The difference between Soundness and Completeness
Useful static analysis tools fall somewhere between sound and complete analyses.
So, let's go into what I mean by that.
Soundness is a property that states if an analysis says that x is true, then x is actually true. So what it's saying is that, when analysis says these are the things that I say, they're contained in the true things. And of course, this means that a trivially sound analysis is one that says nothing.
Completeness is such that if X is true, then the analysis says that X is true. So here are the things that I say, and true things are contained within them. So trivially complete analyses say everything.
A sound and complete analysis is such that the things I say are all of the true things. And of course what we have shown is that, for problems like the halting problem, such sound and complete analyses do not exist. You have to sacrifice either one or the other.

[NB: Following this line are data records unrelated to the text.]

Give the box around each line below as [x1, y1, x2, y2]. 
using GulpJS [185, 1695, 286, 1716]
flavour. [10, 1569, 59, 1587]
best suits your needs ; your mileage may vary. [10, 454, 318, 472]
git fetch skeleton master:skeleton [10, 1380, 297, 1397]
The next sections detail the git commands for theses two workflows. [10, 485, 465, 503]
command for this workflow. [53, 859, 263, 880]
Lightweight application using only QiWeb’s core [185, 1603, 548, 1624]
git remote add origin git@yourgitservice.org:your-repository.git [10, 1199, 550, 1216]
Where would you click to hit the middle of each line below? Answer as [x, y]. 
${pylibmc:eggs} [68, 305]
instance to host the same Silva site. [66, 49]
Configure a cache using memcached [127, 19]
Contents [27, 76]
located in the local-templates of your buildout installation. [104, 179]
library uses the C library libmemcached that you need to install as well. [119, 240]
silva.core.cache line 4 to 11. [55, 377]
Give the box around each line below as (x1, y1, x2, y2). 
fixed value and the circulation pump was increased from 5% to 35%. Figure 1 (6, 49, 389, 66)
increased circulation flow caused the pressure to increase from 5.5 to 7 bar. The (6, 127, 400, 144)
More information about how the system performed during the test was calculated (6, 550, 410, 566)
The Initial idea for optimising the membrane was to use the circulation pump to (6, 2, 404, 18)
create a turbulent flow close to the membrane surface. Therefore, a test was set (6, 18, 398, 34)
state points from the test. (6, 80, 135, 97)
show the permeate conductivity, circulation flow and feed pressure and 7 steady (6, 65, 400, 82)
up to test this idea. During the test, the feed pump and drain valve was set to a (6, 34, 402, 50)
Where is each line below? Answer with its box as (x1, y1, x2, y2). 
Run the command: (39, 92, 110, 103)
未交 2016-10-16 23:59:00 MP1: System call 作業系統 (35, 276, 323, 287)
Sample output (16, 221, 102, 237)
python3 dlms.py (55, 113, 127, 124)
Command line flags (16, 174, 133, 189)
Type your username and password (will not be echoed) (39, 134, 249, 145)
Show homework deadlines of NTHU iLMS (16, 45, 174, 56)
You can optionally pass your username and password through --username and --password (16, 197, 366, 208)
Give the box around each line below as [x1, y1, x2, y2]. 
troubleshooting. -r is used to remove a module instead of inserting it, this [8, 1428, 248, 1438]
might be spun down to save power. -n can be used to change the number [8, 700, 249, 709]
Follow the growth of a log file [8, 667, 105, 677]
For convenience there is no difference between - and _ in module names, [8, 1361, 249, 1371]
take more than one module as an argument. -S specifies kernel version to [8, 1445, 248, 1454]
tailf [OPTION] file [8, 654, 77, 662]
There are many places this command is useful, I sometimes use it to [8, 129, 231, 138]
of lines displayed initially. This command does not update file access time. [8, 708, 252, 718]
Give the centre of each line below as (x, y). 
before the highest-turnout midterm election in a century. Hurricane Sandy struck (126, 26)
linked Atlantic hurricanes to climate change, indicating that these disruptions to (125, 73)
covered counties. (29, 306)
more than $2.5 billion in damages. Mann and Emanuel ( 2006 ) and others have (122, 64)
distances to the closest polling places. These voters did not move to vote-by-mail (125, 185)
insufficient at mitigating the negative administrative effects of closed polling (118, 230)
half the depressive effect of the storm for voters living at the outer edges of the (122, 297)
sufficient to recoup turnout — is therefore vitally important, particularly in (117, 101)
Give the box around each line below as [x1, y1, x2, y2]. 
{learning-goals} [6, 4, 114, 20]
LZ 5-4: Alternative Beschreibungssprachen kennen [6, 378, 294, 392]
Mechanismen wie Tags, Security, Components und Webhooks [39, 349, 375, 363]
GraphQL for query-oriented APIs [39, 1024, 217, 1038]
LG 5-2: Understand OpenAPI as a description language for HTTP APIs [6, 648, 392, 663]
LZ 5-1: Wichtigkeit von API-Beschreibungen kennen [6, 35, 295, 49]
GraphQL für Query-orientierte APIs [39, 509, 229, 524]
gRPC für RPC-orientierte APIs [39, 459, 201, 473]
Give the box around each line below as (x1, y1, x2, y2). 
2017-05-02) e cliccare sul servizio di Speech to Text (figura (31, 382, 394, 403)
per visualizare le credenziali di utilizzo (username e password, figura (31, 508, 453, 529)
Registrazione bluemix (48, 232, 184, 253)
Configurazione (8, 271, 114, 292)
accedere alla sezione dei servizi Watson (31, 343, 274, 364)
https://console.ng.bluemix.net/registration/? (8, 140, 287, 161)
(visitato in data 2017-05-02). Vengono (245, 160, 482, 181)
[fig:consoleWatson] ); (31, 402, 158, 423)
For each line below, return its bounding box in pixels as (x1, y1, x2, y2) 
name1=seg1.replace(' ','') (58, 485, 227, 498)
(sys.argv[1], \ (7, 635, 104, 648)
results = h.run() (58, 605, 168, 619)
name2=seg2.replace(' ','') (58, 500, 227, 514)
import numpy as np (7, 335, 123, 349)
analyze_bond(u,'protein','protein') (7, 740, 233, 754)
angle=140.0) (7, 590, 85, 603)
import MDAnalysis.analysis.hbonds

You can go one of two ways. You could have a sound analysis which says that if the program is claimed to be error-free, then it really is. Alarms do not imply erroneousness. A complete analysis is one that says if the program is claimed to erroneous, then it really is. Silence does not imply error freedom. So essentially, the most interesting analyses are neither sound nor complete, and not both, but they usually lead toward soundness or completeness.
Because the perfect static analysis is impossible in general, our goal is simply to make a tool that is useful. Doing so is as much art as it is science. In particular, there are many different elements of an analysis that trade off with one another.
A practical tool must decide which elements are most important.